題意: 有一個數組a,找得到其(最大區間和sum - 區間內最大元素maxx)的最大值。
思路: 每次遇到這周大範圍的區間和問題就沒轍,其實都是些很巧妙的思維
- 因爲答案ans的最小值爲0,所以只需考慮正整數元素;又因元素max可在[1 ,30]範圍,所以可以枚舉maxx值,再枚舉區間即可。
- 若a[i] > maxx 則不符枚舉目的,sum = 0(放棄前面的區間段)
- 若sum < 0則不符最大值 >= 0,sum = 0
代碼實現:
#include<bits/stdc++.h>
#define endl '\n'
#define null NULL
#define ll long long
#define int long long
#define pii pair<int, int>
#define lowbit(x) (x &(-x))
#define ls(x) x<<1
#define rs(x) (x<<1+1)
#define me(ar) memset(ar, 0, sizeof ar)
#define mem(ar,num) memset(ar, num, sizeof ar)
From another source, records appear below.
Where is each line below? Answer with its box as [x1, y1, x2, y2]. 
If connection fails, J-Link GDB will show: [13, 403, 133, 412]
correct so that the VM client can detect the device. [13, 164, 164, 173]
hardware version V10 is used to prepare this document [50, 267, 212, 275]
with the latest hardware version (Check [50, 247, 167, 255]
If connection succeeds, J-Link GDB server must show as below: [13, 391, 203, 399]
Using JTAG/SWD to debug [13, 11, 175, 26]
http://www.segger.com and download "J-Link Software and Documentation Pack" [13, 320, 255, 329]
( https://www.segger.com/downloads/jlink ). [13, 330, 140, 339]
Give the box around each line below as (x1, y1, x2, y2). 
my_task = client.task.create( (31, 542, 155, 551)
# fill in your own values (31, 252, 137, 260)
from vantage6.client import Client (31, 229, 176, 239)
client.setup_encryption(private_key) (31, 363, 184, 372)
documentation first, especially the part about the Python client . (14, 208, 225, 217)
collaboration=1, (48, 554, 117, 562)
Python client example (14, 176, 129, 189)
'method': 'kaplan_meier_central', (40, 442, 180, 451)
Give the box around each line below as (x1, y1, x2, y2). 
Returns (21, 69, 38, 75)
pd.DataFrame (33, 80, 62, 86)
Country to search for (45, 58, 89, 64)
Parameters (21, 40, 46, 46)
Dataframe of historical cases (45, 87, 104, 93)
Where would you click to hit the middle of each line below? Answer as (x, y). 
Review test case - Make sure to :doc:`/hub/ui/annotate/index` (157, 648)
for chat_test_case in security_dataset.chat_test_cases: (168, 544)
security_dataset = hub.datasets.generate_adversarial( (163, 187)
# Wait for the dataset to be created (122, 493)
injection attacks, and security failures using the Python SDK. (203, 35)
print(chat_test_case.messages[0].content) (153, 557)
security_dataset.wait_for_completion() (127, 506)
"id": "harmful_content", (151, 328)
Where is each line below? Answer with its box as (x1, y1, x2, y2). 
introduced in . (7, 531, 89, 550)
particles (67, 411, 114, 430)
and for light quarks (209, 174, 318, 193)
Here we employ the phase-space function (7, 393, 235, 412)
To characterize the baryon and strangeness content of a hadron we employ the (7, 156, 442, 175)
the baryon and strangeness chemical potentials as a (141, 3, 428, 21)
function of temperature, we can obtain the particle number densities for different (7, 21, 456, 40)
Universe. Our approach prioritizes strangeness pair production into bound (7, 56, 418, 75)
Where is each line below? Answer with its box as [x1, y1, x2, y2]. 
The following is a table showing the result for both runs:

#define rp(i, n) for(int i = 0, i < n; i ++)
#define rep(i, a, n) for(int i = a; i <= n; i ++)
#define pre(i, n, a) for(int i = n; i >= a; i --)
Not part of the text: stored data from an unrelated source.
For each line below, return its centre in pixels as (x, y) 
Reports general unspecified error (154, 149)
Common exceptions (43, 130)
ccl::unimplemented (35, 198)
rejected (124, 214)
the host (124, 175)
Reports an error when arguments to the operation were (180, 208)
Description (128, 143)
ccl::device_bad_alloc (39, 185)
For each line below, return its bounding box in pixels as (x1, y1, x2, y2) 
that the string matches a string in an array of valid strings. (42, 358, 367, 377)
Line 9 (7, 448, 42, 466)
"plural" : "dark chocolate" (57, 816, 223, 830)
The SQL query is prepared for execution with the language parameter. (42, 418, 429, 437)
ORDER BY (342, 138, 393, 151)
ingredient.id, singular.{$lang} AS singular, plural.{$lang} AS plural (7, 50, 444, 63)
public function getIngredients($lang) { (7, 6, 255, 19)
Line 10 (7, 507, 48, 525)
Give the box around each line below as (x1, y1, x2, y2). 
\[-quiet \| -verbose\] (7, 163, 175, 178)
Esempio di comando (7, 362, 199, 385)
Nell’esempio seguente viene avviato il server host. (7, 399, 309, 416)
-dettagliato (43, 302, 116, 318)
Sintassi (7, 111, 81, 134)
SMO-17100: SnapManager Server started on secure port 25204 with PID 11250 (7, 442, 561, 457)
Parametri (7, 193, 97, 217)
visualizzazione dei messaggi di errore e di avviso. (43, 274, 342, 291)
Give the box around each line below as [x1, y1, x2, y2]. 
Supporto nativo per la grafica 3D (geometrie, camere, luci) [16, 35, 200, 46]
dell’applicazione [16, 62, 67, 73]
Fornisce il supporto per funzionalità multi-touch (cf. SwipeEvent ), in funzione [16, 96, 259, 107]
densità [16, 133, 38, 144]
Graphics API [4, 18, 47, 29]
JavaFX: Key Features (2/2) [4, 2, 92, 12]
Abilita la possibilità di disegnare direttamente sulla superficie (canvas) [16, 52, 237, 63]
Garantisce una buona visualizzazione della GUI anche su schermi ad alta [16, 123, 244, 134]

#define IOS ios::sync_with_stdio(0); cin.tie(0);cout.tie(0);
const int way[4][2] = {{1, 0}, {-1, 0}, {0, 1}, {0, -1}};
using namespace std;
const int inf = 0x7fffffff;
const double PI = acos(-1.0);
const double eps = 1e-6;
const ll mod = 1e9 + 7;
const int N = 2e5 + 5;
int n, ans, sum;
int a[N];
signed main()
{
IOS;
cin >> n;
for(int i = 0; i < n; i ++)
cin >> a[i];
//枚舉maxx
for(int maxx = 1; maxx <= 30; maxx ++){
sum = 0;
//再枚舉區間
for(int i = 0; i < n; i ++){
if(a[i] > maxx){
sum = 0;
continue;
}
sum += a[i];
if(sum < 0)
sum = 0;
ans = max(ans, sum - maxx);
}
}
cout << ans << endl;
return 0;
}